((
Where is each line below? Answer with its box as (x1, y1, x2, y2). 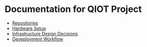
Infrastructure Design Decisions (12, 30, 78, 36)
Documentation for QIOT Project (5, 3, 142, 15)
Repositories (12, 20, 38, 26)
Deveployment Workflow (12, 36, 63, 42)
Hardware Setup (12, 25, 46, 31)
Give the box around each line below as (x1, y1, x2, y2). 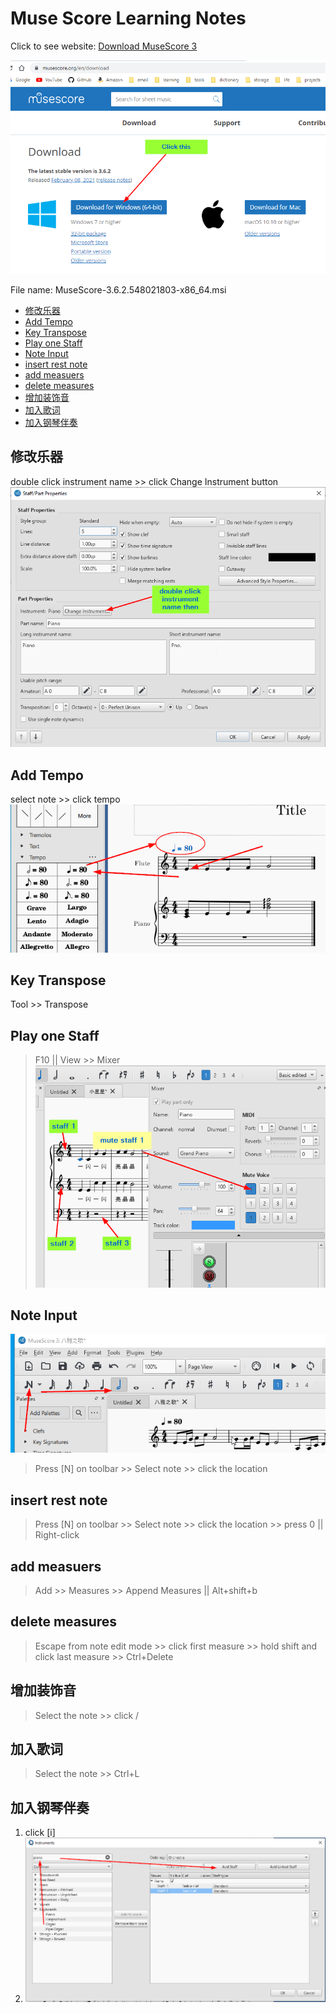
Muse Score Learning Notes (10, 7, 247, 30)
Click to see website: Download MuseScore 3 (10, 40, 198, 52)
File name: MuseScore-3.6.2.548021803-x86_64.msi (10, 283, 227, 296)
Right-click (34, 1529, 80, 1541)
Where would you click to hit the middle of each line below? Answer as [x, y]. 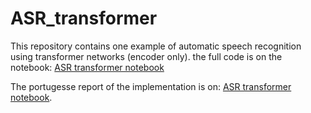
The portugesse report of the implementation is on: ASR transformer [151, 86]
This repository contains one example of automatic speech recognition [156, 46]
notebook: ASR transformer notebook [87, 67]
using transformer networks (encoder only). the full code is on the [146, 56]
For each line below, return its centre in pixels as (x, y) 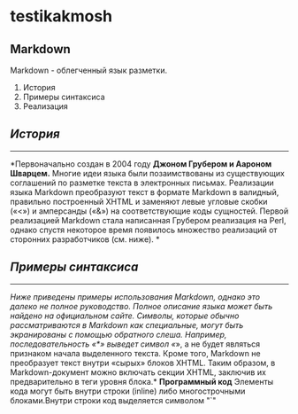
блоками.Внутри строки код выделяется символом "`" (113, 400)
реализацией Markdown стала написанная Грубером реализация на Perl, (148, 220)
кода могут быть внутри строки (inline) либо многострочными (128, 391)
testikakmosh (61, 16)
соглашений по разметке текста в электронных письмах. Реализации (142, 183)
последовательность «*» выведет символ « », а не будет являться (135, 344)
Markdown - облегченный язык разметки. (88, 70)
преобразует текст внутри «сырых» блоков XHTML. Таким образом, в (143, 363)
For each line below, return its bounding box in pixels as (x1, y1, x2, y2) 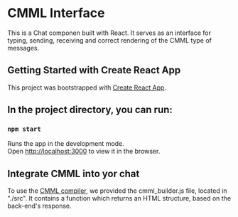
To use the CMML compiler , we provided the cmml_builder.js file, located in (7, 186, 227, 195)
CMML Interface (7, 5, 105, 21)
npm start (7, 125, 41, 133)
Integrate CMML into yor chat (7, 167, 140, 179)
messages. (7, 43, 40, 52)
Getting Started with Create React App (7, 64, 181, 76)
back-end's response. (7, 201, 72, 211)
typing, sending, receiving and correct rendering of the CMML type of (7, 36, 212, 44)
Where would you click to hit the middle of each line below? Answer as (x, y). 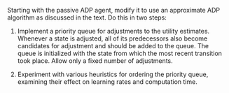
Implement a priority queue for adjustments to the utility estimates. (113, 31)
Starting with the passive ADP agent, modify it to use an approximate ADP (114, 10)
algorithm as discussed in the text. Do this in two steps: (87, 17)
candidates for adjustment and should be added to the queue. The (113, 46)
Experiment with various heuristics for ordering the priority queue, (113, 74)
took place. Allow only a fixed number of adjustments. (95, 61)
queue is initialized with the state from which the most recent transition (120, 53)
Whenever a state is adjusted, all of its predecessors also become (112, 38)
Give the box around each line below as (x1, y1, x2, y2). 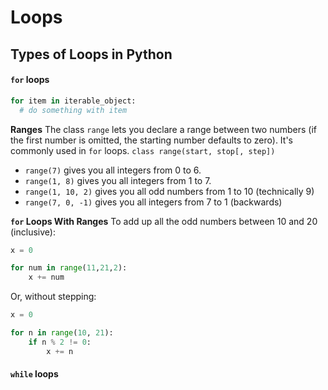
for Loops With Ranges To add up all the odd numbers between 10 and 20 (10, 215, 318, 227)
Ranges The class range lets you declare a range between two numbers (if (10, 123, 318, 135)
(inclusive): (10, 226, 56, 238)
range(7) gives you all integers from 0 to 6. (24, 164, 202, 176)
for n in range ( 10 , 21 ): (10, 328, 114, 338)
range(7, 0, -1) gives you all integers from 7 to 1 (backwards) (24, 196, 283, 208)
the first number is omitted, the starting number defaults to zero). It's (10, 134, 293, 146)
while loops (10, 368, 59, 380)
))
**Activity**
Output exactly the span of lines from the top of the listing through the line holding "Right-click (34, 1529, 80, 1541)", and leave every picture out.

**Answer box**
Where is each line below? Answer with its box as (x1, y1, x2, y2). 
Infrastructure Design Decisions (12, 30, 78, 36)
Documentation for QIOT Project (5, 3, 142, 15)
Repositories (12, 20, 38, 26)
Deveployment Workflow (12, 36, 63, 42)
Hardware Setup (12, 25, 46, 31)
Give the box around each line below as (x1, y1, x2, y2). 
Muse Score Learning Notes (10, 7, 247, 30)
Click to see website: Download MuseScore 3 (10, 40, 198, 52)
File name: MuseScore-3.6.2.548021803-x86_64.msi (10, 283, 227, 296)
Right-click (34, 1529, 80, 1541)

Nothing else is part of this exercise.